Sovereign risk proved to be the highlight of the credit markets this week with the perceived worthiness of some leading European nations weakening for the first time.

Credit default swap protection against Austrian sovereign debt was 85 basis points wider in the week, at 240bp.  Meanwhile, the risk premia associated with Germany and France — mostly unaffected thus far– also rose. This was largely down to concerns the nations could be forced to rescue other European sovereign states, according to Suki Mann, credit strategist at Societe Generale in London.

While the spreads do not indicate impending default, they do  reflect the increased pressures the countries’  finances are facing.

Germany’s CDS is 22bp wider this week at 86bp, and France’s CDS is also up 18bp at 88bp, a roughly 25 per cent rise for each.

Overall, European credit derivatives markets were a touch worse on Friday morning, guided wider by negative equity markets in the morning.

The European main iTraxx index of investment grade borrowers’ CDS was quoted at 175bp, the widest levels in weeks. Last night it closed tighter at 167.75bp.
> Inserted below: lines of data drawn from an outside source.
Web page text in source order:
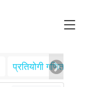
प्रतियोगी गणित
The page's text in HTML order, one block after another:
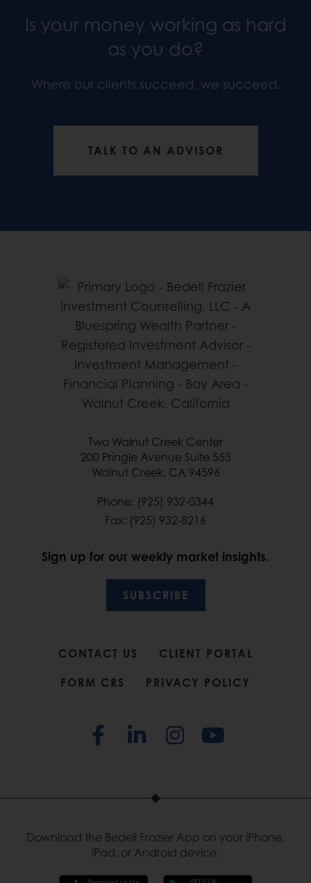
Is your money working as hard
as you do?
Where our clients succeed, we succeed.
TALK TO AN ADVISOR
Two Walnut Creek Center
200 Pringle Avenue Suite 555
Walnut Creek, CA 94596
Phone: (925) 932-0344
Fax: (925) 932-8216
Sign up for our weekly market insights.
SUBSCRIBE
CONTACT US CLIENT PORTAL
FORM CRS PRIVACY POLICY
Download the Bedell Frazier App on your iPhone,
iPad, or Android device.

The crossover index of mainly junk-rated issuers was wider at 1078bp, still inside the 1100bp mark, having closed  tighter the day before at 1063.83bp.
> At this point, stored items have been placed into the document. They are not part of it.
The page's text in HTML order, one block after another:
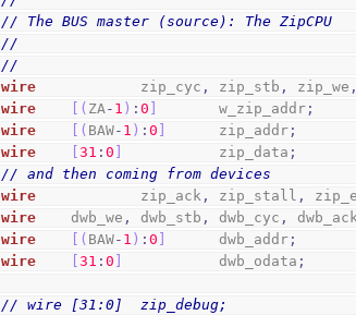
// The BUS master (source): The ZipCPU
//
//
wire
            zip_cyc
, zip_stb , zip_we ,
wire ( ZA - 1 ) :0
       w_zip_addr
;
wire ( BAW- 1 ) :0
      zip_addr
;
wire [31 :0
           zip_data
;
// and then coming from devices
wire
            zip_ack
, zip_stall ,
wire
    dwb_we
, dwb_stb , dwb_cyc , dwb_ack
wire ( BAW- 1 ) :0
      dwb_addr
;
wire [31 :0
           dwb_odata
;
// wire [31:0]  zip_debug;
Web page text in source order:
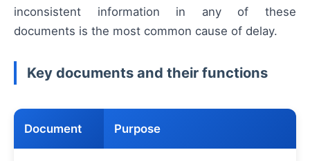
inconsistent information in any of these
documents is the most common cause of delay.
Key documents and their functions
Document Purpose
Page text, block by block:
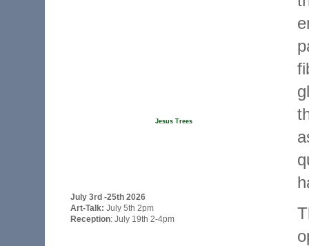
Jesus Trees
July 3rd -25th 2026
Art-Talk: July 5th 2pm
Reception: July 19th 2-4pm
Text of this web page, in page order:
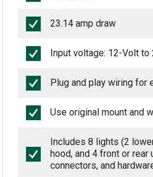
23.14 amp draw
Input voltage: 12-Volt to
Plug and play wiring for
Use original mount and
Includes 8 lights (2
hood, and 4 front or rear
connectors, and
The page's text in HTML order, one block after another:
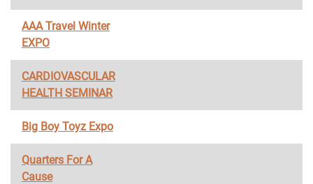
AAA Travel Winter
EXPO
CARDIOVASCULAR
HEALTH SEMINAR
Big Boy Toyz Expo
Quarters For A
Cause
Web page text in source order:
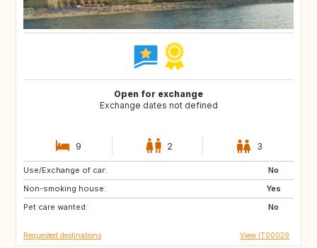
Open for exchange
Exchange dates not defined
9 2 3
Use/Exchange of car:
No
Non-smoking house:
Yes
Pet care wanted:
No
FR
US
US
Requested destinations View IT00029
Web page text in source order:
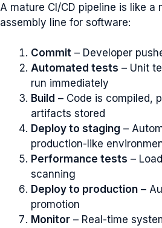
A mature CI/CD pipeline is like a
assembly line for software:
Commit – Developer
Automated tests – Unit
run immediately
Build – Code is compiled,
artifacts stored
Deploy to staging –
production-like
Performance tests –
scanning
Deploy to production –
promotion
Monitor – Real-time
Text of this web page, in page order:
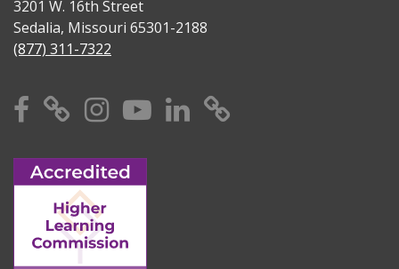
3201 W. 16th Street
Sedalia, Missouri 65301-2188
(877) 311-7322
Facebook
X Instagram
YouTube
Linkedin

Overnight, Japanese credit risk moved into positive direction, the iTraxx Japan index closing overnight 9.76bp tighter at 501.67bp, according to Markit. That follows a 30bp widening this week.

Meanwhile, in the US, credit markets generally closed better across the board on Thursday. Sentiment improved in the UK too, with the sovereign’s CDS 5bp tighter at 158bp on Friday morning. The move follows a widening of 23bp in the week.